December 4, 2022  |  Joshua Freedman
Birks store in Toronto Canada Shutterstock 1280

Birks Group’s comparable-store sales rose 8% year on year in the latest fiscal half year as operations rebounded from coronavirus-related shutdowns.

The Canada-based jewelry retailer did not lose any shopping days in the 26 weeks that ended September 24, whereas a year earlier, temporary store closures affected about 17% of the period, management said last week. The growth also reflected improvements to the company’s range of third-party watch and jewelry brands, as well as efforts to market its fine-jewelry and bridal collections, according to the company, which owns 23 Birks stores across Canada.

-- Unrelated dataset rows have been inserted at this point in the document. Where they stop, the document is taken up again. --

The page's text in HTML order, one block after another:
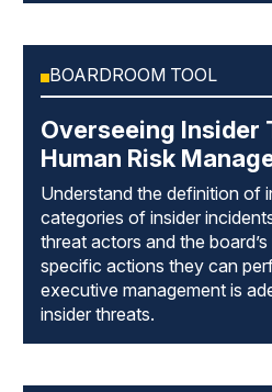
BOARDROOM TOOL
Overseeing Insider
Human Risk
Understand the definition of
categories of insider
threat actors and the
specific actions they can
executive management is
insider threats.
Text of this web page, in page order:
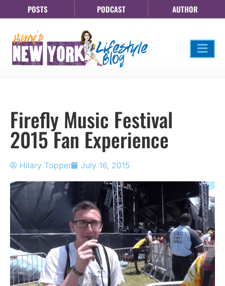
POSTS PODCAST AUTHOR
Firefly Music Festival
2015 Fan Experience
Hilary Topper July 16, 2015
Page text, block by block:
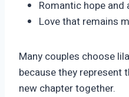
Romantic hope and
Love that remains
Many couples choose
because they represent
new chapter together.
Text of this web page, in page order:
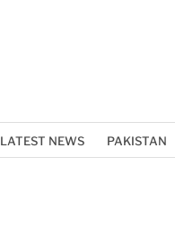
LATEST NEWS PAKISTAN
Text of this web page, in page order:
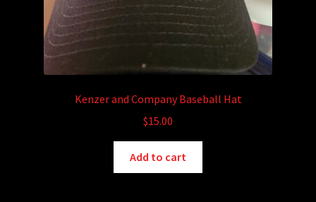
Kenzer and Company Baseball Hat
$15.00
Add to cart

Comparable-store revenues comprise sales at stores that were open in the same period of the previous year and include the e-commerce business. The results came “despite uncertain macroeconomic conditions,” noted group CEO Jean-Christophe Bédos.

Net sales dropped 5% year on year to CAD 80 million ($59.4 million), as a new joint venture with FWI to form RMBG Retail Vancouver caused a portion of revenues to be redesignated. Sales that Birks previously attributed to its Vancouver flagship store now counted as being part of RMBG, which operates a boutique store in the Canadian city retailing third-party branded watches. For the same reason, the jeweler reported a CAD 2 million ($1.5 million) net loss for the six months, compared with a profit of CAD 990,000 ($734,000) a year earlier.

Net sales of jewelry dropped 9% year on year to CAD 35.7 million ($26.5 million), while watch sales dipped 2% to CAD 44.3 million ($32.9 million).

Birks Groups also operates one retail location in Calgary, Canada, under the Brinkhaus brand, as well as two in Vancouver under the Graff and Patek Philippe banners.

Image: A Birks store in Toronto, Canada. (Shutterstock)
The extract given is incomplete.